Het wordt pas echt interessant op de koude, minimalistische intermezzo’s ‘12’ en ‘24’, waar we samen met de band een uitstapje maken naar een post-apocalyptische bouwwerf op de Noordpool. Bij momenten horen we wat epische feedback op z’n Dead Neanderthals, gevolgd door een resem mekaar doorkruisende, vederlichte gitaarriffs. Deze songs zouden zomaar een hedendaagse soundtrack voor een fantasievolle film van Méliès kunnen zijn. Tijdens het drieluik ‘S’, ‘P’ en ‘E’ worden de vrolijkste en meest aandoenlijke riffs van het album naar boven gehaald. Het klinkt als de vreemdheid van Battles in combinatie met de mechanische gitaarsound van Queens of the Stone Age op een nummer als ‘Turnin’ on the screw’.

Op ‘R’ worden onze trommelvliezen nog een laatste keer zot gedraaid door fonkelende, sprookjesachtige noten aan het begin, om, zoals telkens weer, uit te monden in een langgerekt chaotisch en bombastisch slotstuk. Je moet het maar doen; vakkundig dergelijke noise uit je instrumenten halen.

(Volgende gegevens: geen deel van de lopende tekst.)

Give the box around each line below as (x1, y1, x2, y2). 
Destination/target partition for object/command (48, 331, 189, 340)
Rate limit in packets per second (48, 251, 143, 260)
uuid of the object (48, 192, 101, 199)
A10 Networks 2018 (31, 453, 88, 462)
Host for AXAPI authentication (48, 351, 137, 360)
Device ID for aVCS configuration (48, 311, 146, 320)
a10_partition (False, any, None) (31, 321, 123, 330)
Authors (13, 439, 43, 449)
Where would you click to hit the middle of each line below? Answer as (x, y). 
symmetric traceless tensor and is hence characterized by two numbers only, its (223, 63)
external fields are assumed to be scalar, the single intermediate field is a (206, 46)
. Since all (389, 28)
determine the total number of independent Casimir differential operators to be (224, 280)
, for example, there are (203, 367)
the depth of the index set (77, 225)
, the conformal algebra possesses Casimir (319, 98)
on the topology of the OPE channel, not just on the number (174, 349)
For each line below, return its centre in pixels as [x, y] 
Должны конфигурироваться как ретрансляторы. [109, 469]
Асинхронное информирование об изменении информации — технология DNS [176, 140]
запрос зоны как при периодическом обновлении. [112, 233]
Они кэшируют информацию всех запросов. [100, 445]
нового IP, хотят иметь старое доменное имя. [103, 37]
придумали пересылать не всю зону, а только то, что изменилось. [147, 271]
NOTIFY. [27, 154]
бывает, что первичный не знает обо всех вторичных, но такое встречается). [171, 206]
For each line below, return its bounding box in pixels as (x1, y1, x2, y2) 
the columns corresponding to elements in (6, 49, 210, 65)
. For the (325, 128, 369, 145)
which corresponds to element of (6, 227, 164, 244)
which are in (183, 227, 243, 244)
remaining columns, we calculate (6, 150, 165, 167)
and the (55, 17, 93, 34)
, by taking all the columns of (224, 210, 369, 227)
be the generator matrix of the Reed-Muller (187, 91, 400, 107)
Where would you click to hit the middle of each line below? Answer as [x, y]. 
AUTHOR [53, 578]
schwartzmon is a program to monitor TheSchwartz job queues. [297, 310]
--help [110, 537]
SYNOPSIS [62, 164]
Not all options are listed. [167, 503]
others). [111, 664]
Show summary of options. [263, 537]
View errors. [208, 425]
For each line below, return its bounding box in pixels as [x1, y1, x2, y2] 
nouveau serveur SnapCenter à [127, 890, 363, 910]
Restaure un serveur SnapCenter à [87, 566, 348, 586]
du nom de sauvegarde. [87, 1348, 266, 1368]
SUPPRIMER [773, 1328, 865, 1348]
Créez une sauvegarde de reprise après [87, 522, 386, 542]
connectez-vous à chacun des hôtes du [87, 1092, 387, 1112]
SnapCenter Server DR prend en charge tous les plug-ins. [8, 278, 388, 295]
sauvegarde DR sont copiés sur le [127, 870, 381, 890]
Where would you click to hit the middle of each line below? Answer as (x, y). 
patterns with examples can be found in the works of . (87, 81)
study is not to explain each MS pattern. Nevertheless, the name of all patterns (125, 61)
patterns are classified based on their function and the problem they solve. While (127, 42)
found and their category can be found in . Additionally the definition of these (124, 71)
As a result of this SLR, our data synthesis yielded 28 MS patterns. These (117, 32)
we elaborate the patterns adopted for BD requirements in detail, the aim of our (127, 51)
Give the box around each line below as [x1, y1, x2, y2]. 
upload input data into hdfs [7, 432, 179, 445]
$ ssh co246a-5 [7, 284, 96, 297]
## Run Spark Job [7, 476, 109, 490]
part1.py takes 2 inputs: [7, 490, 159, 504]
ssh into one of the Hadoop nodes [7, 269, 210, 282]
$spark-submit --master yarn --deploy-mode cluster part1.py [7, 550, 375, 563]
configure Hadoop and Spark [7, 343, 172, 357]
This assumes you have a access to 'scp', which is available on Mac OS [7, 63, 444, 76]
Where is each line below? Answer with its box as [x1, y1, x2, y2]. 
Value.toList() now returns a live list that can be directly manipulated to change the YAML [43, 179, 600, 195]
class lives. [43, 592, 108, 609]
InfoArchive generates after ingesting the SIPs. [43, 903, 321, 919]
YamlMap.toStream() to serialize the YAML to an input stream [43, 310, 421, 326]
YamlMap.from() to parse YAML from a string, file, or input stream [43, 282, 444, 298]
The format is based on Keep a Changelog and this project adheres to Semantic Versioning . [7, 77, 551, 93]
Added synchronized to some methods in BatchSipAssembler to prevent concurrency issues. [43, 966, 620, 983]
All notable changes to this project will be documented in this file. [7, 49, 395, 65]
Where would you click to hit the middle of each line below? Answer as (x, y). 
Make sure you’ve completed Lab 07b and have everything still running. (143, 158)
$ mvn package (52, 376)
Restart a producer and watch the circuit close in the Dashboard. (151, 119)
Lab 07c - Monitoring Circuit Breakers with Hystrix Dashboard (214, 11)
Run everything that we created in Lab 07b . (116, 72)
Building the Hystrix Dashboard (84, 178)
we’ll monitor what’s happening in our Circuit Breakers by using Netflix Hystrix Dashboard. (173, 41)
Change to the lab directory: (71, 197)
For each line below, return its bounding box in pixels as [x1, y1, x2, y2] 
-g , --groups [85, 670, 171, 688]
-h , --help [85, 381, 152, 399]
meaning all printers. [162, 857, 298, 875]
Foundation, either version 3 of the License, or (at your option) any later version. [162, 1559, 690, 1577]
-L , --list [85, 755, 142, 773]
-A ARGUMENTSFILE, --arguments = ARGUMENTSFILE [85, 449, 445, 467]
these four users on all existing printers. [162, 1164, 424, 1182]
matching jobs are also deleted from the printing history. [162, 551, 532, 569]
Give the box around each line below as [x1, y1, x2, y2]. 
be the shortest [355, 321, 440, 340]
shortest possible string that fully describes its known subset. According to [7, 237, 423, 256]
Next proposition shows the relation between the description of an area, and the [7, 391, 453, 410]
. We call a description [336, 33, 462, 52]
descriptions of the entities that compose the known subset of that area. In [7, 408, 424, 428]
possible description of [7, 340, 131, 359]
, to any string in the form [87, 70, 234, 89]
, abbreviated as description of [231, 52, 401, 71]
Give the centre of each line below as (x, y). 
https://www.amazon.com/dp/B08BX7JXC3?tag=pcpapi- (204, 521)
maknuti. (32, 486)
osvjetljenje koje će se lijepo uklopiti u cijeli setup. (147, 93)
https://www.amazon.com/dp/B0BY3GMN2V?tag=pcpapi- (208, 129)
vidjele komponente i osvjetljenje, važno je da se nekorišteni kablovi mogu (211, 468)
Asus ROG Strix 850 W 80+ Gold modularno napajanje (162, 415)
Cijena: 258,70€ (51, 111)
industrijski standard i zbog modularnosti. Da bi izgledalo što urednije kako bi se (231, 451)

‘Kasper’ is een plaat die geleidelijk aan op gang komt en ook zeker verbetert naarmate je er vaker naar luistert, om zo subtiele, instrumentele toevoegingen op te kunnen merken. De beste song ‘E’ (jawel, het nummer met de pingpong-clip en een lekker Wii Sports-sfeertje) past in het rijtje van oudere Statue-toppers als ‘I got your raumschiff’ en ‘Go march or get some exercise’. Zang heeft Statue op ‘Kasper’ niet nodig om catchy te zijn, maar het heeft wel tot gevolg dat de term ‘gitaarriff’ tot vervelens toe moet worden aangehaald in een review. Er bestaat immers nog geen variant voor dat woord op de startpagina van elke Indiestyleschrijver Synoniemen.net.

Statue staat 17.03 in de AB en binnenkort ook in Hasselt (13.04, Café Café), Antwerpen (10.05, De Studio) en Gent (17.05, Charlatan in Gent). Meer info en data vind je op de Facebook-pagina van de band.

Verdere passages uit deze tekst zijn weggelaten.